Every night I relive the day your son died.

I can’t imagine your pain.

I’d do the exact same thing again.

Every sentence was wrong. They were shallow next to this man’s experience. How could he ask Kent to let his son go?

“Please let Jake go.” Mason’s plea echoed through the speakers. There was nothing he could say to fix the past or ease this man’s pain. He had to say what was in his heart.

Kent finally broke eye contact and looked at the floor.

“I’ve visited Wyatt’s grave every year,” Mason admitted.

His gaze flew back to Mason’s, disbelief flooding his eyes. “Bullshit.”

Mason swallowed hard. “It’s the truth.” He gave a detailed description of the boy’s headstone and location. “I’ve even taken Jake with me a few times. He knows I caused the death of a boy.”

Kent said something to Jake that Mason couldn’t hear. Jake nodded in response.

“I relive that day every night. Sometimes several times a night,” said Mason.

Kent leaned forward a bit, his eyes hungry for Mason’s words.

“Sometimes in my dreams, my shot misses.”

The man nodded slightly. No doubt he’d had the same dream.

“But it never matters. The outcome never changes,” Mason said, watching the man’s eyes narrow. No doubt Kent had multiple dreams where Wyatt walked away unscathed.

“When Wyatt jumped up at the same moment I fired, I knew what would happen. I’ve wished a million times that I could have pulled back that bullet.”

Kent blew out a shaky breath.

“My life has never been the same,” Mason said.

“Don’t you dare try to compare your pain to mine,” Kent hissed. “You don’t have the slightest idea of what I’ve gone through. I watched my son die, murdered by someone who was supposed to protect him.”

Out of the corner of his eye, Mason saw Ava stiffen. A misstep.
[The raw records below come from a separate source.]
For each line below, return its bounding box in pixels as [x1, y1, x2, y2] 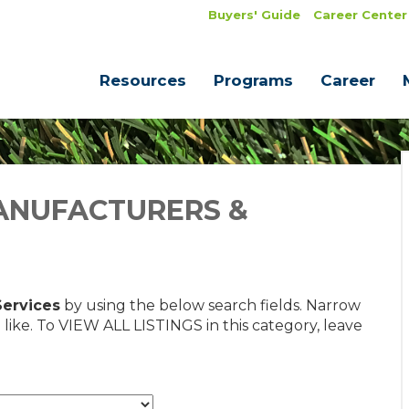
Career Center [313, 7, 407, 22]
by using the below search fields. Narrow [60, 297, 361, 314]
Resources [100, 71, 186, 89]
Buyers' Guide [208, 7, 300, 22]
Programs [214, 71, 293, 89]
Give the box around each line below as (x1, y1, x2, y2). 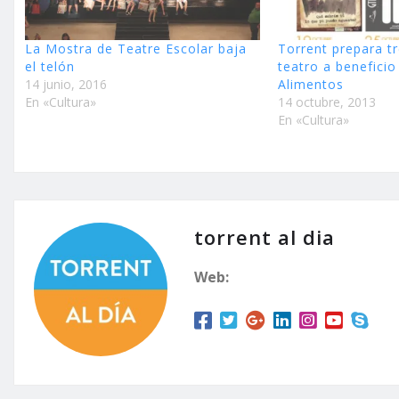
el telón (25, 57, 75, 75)
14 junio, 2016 (25, 75, 107, 93)
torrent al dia (194, 223, 335, 250)
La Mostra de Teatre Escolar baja (25, 39, 247, 57)
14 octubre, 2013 (278, 93, 377, 110)
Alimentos (278, 75, 345, 93)
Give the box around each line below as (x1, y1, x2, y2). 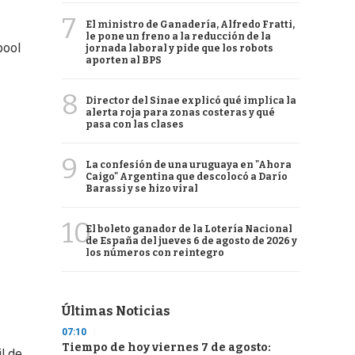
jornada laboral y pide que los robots (86, 43, 273, 54)
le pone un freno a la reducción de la (86, 31, 271, 42)
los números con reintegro (86, 247, 224, 258)
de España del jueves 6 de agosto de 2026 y (86, 235, 297, 246)
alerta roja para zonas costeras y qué (86, 107, 275, 118)
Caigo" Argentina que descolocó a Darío (86, 171, 288, 182)
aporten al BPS (86, 55, 162, 66)
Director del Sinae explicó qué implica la (86, 95, 296, 106)
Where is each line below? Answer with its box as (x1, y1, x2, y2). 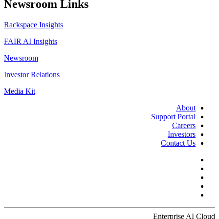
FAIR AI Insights (4, 37, 57, 46)
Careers (172, 121, 196, 130)
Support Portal (151, 112, 196, 121)
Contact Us (161, 139, 196, 148)
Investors (168, 130, 196, 139)
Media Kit (4, 87, 35, 96)
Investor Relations (4, 70, 60, 79)
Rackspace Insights (4, 21, 63, 29)
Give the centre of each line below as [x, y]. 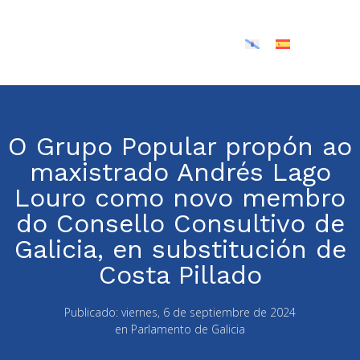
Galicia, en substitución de [180, 250]
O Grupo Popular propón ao [180, 147]
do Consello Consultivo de [180, 224]
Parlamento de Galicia [188, 329]
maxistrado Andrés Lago [180, 172]
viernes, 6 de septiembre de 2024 [209, 313]
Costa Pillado [180, 275]
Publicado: [93, 313]
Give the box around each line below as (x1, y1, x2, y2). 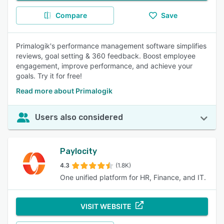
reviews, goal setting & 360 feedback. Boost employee (16, 51, 195, 60)
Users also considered (35, 112, 123, 122)
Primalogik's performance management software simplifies (16, 41, 206, 50)
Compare (55, 11, 87, 19)
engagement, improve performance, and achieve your (16, 61, 192, 70)
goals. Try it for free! (16, 71, 82, 80)
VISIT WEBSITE (80, 202, 131, 210)
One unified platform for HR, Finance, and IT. (60, 173, 206, 181)
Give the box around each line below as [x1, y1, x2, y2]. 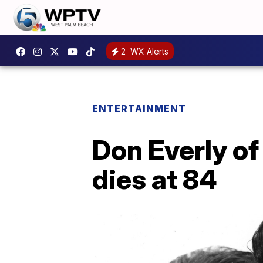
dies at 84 [92, 163, 217, 195]
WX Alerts [128, 46, 168, 56]
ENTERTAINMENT [92, 103, 186, 114]
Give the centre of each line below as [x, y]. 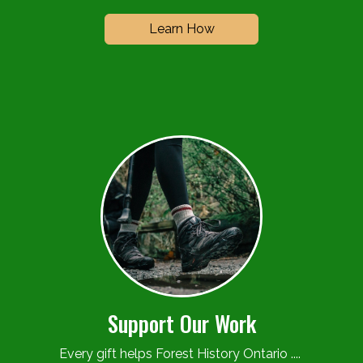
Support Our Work [181, 323]
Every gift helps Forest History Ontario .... [181, 353]
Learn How [181, 28]
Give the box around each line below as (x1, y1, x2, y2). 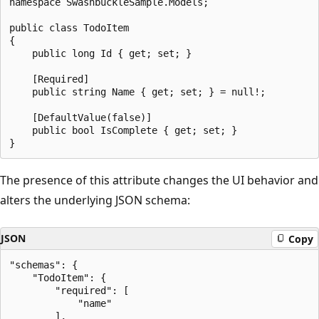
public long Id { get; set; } (9, 48, 192, 60)
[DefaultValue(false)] (9, 112, 152, 124)
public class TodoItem (9, 22, 129, 34)
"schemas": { (9, 259, 78, 271)
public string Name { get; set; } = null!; (9, 86, 266, 98)
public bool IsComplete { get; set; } (9, 125, 237, 137)
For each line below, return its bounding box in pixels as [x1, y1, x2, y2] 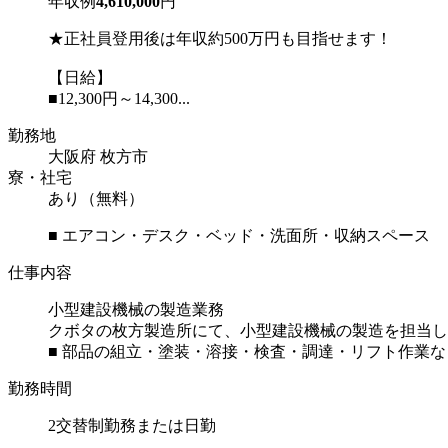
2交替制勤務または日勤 [48, 417, 216, 435]
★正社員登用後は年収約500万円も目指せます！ [48, 30, 392, 48]
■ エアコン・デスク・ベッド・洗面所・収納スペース [48, 227, 430, 245]
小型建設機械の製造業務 [48, 301, 224, 319]
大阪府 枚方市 [48, 148, 148, 166]
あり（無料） [48, 190, 144, 208]
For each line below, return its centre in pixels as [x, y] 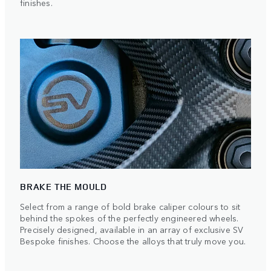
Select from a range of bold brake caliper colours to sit [130, 207]
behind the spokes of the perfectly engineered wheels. [129, 218]
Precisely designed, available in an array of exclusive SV [132, 230]
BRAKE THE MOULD [64, 187]
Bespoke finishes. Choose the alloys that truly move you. [133, 241]
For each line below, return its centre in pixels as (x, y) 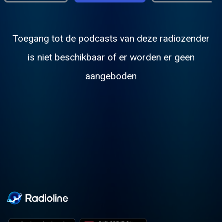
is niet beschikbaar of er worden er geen (111, 57)
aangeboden (111, 76)
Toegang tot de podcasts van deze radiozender (111, 39)
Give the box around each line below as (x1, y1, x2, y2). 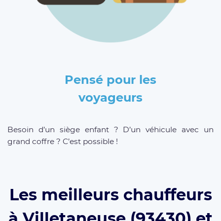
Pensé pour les (65, 73, 156, 87)
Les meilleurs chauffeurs (9, 184, 212, 204)
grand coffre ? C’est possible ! (7, 137, 118, 147)
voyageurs (78, 90, 143, 105)
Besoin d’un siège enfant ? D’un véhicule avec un (7, 125, 214, 135)
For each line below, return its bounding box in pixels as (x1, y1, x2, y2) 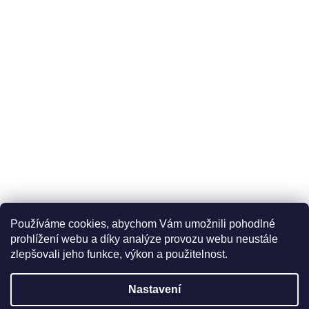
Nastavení (128, 283, 181, 295)
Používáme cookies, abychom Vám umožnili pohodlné (10, 218, 275, 230)
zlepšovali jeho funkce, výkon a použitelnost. (10, 248, 228, 260)
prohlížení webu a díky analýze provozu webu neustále (10, 233, 278, 245)
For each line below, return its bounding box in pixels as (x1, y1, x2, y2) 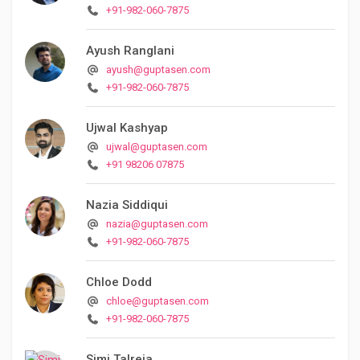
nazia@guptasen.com (106, 217, 209, 230)
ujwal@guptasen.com (106, 140, 208, 153)
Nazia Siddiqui (86, 197, 168, 212)
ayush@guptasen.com (106, 63, 211, 76)
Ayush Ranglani (86, 43, 174, 58)
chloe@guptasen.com (106, 294, 210, 307)
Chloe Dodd (86, 274, 152, 289)
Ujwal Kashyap (86, 120, 168, 135)
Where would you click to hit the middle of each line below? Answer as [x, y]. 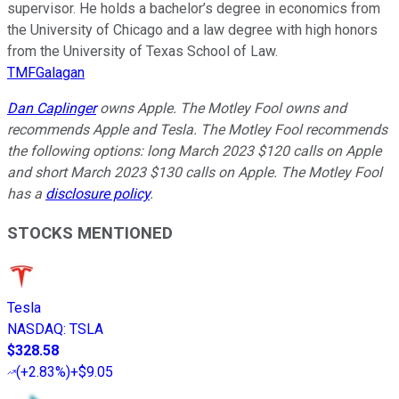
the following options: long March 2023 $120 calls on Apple [194, 151]
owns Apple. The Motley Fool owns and [221, 108]
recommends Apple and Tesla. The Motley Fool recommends [197, 129]
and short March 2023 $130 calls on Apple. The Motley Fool [195, 172]
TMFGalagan [46, 72]
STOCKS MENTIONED [90, 234]
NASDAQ [35, 330]
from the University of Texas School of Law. [142, 51]
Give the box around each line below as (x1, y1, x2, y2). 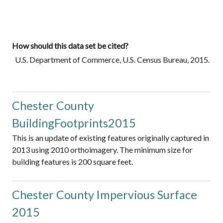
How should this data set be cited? (12, 41, 128, 51)
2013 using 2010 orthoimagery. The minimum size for (12, 145, 193, 155)
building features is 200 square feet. (12, 157, 133, 167)
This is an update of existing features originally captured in (12, 133, 209, 143)
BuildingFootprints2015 (12, 116, 136, 130)
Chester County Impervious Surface (12, 188, 197, 202)
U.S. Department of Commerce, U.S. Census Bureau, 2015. (12, 55, 211, 65)
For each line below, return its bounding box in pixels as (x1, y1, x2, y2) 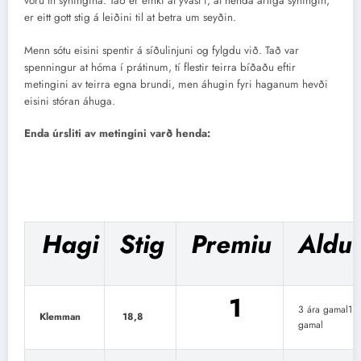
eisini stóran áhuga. (24, 93, 115, 109)
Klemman (39, 309, 81, 325)
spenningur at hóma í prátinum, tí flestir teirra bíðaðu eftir (24, 59, 296, 75)
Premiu (191, 226, 280, 263)
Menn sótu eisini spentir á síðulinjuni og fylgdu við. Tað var (24, 42, 299, 58)
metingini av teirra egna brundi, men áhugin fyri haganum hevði (24, 76, 328, 92)
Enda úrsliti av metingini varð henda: (24, 125, 210, 141)
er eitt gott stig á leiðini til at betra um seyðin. (24, 10, 236, 26)
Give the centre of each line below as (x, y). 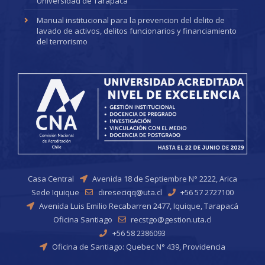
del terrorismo (62, 41)
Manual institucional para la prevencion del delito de (131, 20)
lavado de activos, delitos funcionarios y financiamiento (137, 30)
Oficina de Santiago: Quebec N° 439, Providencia (139, 247)
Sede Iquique (56, 193)
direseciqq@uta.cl (130, 193)
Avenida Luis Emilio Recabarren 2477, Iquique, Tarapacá (139, 206)
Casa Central (51, 179)
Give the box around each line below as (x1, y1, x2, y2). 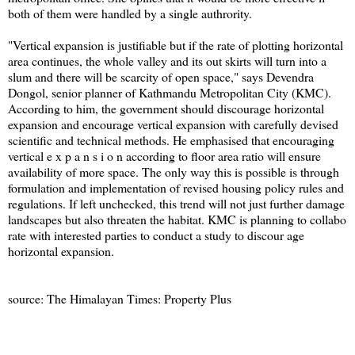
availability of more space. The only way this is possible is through (8, 162, 339, 180)
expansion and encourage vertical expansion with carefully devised (8, 115, 338, 132)
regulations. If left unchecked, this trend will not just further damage (8, 194, 345, 212)
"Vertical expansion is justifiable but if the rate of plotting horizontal (8, 36, 343, 53)
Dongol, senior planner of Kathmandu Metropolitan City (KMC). (8, 83, 331, 101)
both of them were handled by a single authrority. (8, 4, 252, 21)
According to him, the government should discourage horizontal (8, 99, 324, 116)
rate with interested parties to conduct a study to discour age (8, 226, 304, 243)
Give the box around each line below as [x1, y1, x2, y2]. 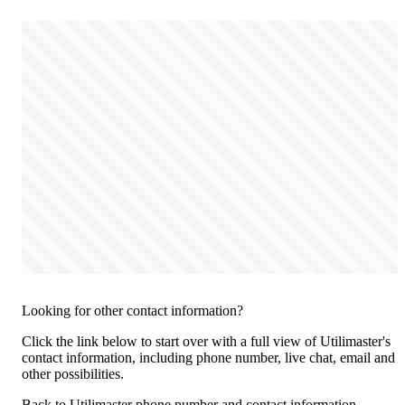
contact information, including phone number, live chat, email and [22, 350, 395, 366]
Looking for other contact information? [22, 303, 243, 319]
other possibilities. [22, 366, 124, 382]
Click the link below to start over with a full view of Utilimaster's [22, 334, 391, 350]
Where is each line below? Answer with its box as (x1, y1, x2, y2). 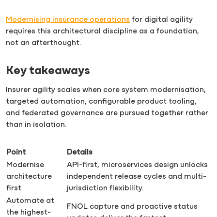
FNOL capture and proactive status (67, 202, 198, 211)
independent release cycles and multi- (67, 172, 206, 181)
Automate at (6, 197, 54, 205)
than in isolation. (6, 121, 66, 129)
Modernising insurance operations (6, 16, 130, 24)
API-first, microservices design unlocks (67, 161, 208, 169)
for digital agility (130, 16, 193, 24)
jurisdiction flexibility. (67, 184, 143, 192)
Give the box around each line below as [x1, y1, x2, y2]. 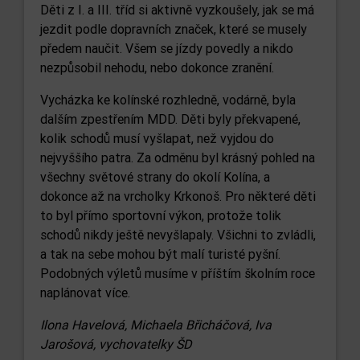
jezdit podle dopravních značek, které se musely [40, 21, 307, 37]
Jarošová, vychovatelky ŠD [40, 336, 191, 352]
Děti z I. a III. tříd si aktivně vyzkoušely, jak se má [40, 2, 314, 18]
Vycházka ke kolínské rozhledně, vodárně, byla [40, 92, 296, 108]
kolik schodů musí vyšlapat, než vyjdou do [40, 130, 274, 146]
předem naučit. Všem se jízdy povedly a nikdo [40, 40, 293, 56]
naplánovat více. [40, 284, 130, 301]
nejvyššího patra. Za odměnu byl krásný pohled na [40, 149, 315, 166]
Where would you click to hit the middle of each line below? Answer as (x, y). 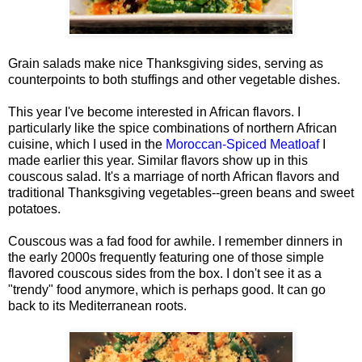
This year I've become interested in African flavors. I (154, 112)
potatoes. (34, 208)
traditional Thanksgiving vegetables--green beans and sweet (181, 192)
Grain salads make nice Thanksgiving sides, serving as (166, 63)
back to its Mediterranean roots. (97, 305)
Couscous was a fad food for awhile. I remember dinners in (175, 241)
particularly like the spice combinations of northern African (173, 128)
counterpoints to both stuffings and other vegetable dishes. (174, 79)
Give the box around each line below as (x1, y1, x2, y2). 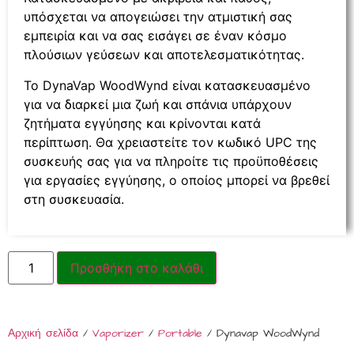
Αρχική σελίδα (8, 326, 78, 342)
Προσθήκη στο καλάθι (70, 260, 204, 277)
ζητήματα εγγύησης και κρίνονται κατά (24, 115, 261, 131)
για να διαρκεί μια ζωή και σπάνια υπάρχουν (24, 96, 292, 112)
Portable (158, 326, 202, 342)
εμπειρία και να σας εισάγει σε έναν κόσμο (24, 28, 287, 44)
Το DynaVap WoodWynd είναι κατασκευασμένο (24, 77, 311, 93)
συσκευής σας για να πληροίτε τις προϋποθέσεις (24, 153, 318, 169)
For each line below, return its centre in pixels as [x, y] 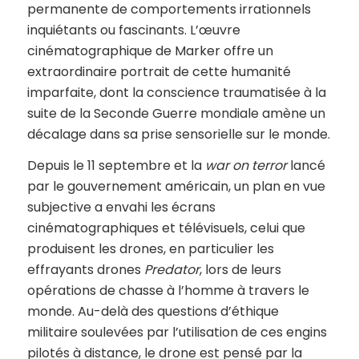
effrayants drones [85, 270]
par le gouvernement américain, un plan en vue [176, 187]
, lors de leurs [240, 270]
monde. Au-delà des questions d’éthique [153, 312]
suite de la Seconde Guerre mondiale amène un [176, 113]
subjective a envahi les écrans [121, 208]
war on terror [246, 166]
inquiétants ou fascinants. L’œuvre [133, 30]
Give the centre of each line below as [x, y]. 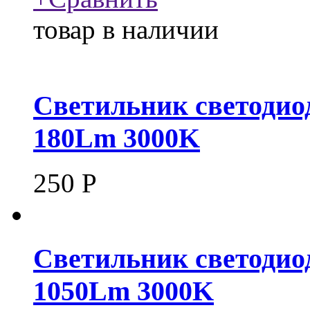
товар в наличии [126, 30]
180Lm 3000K [117, 138]
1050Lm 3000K [124, 291]
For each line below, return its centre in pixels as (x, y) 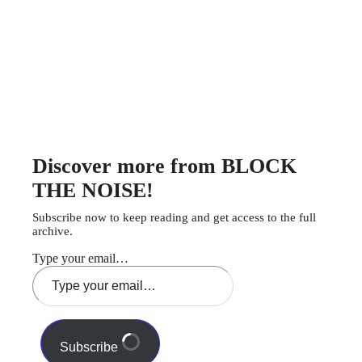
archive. (53, 232)
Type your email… (80, 259)
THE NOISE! (93, 191)
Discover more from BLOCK (164, 166)
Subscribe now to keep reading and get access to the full (174, 218)
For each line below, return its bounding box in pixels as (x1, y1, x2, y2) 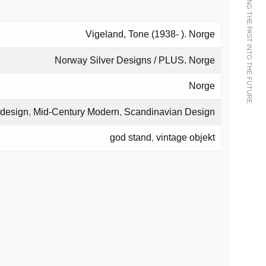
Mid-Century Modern (33, 107, 119, 118)
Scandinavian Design (124, 107, 215, 118)
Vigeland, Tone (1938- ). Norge (85, 29, 215, 40)
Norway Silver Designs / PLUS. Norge (55, 55, 215, 66)
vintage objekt (156, 132, 215, 143)
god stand (110, 132, 151, 143)
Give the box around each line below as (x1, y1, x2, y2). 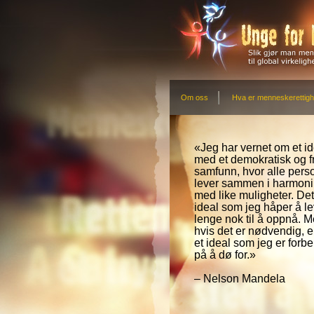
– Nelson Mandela (194, 273, 285, 285)
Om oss (181, 93, 208, 102)
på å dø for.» (194, 249, 256, 261)
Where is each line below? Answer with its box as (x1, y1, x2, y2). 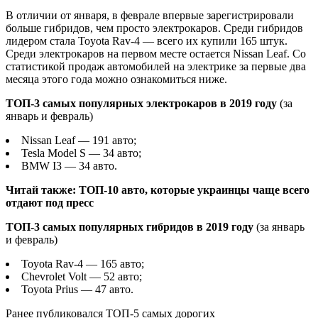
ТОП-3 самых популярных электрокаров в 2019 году (6, 97, 280, 109)
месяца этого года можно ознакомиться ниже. (6, 72, 227, 85)
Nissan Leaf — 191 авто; (21, 133, 136, 146)
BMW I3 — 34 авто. (21, 159, 117, 172)
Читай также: (6, 183, 79, 196)
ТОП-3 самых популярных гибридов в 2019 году (6, 220, 256, 233)
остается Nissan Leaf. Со (190, 47, 306, 60)
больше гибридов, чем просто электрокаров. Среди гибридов (6, 21, 303, 34)

He’d triggered Jopek’s defenses.

“I can’t even begin—,” Mason started.

“I cradled him and felt the destruction your bullet did to his head.” Kent’s gun crept back up to point at Mason. “I could feel the sharp edges of his broken skull. Inside it was soft.” His voice got louder. “I tried to put him back together!”

Ava grabbed the handset. “Kent, please don’t point the gun at us. Remember, there are eyes watching from outside.”

Kent lowered his gun and his gaze, but his body shook with the effort.

“We’re losing him,” Corello muttered. “Get him focused.”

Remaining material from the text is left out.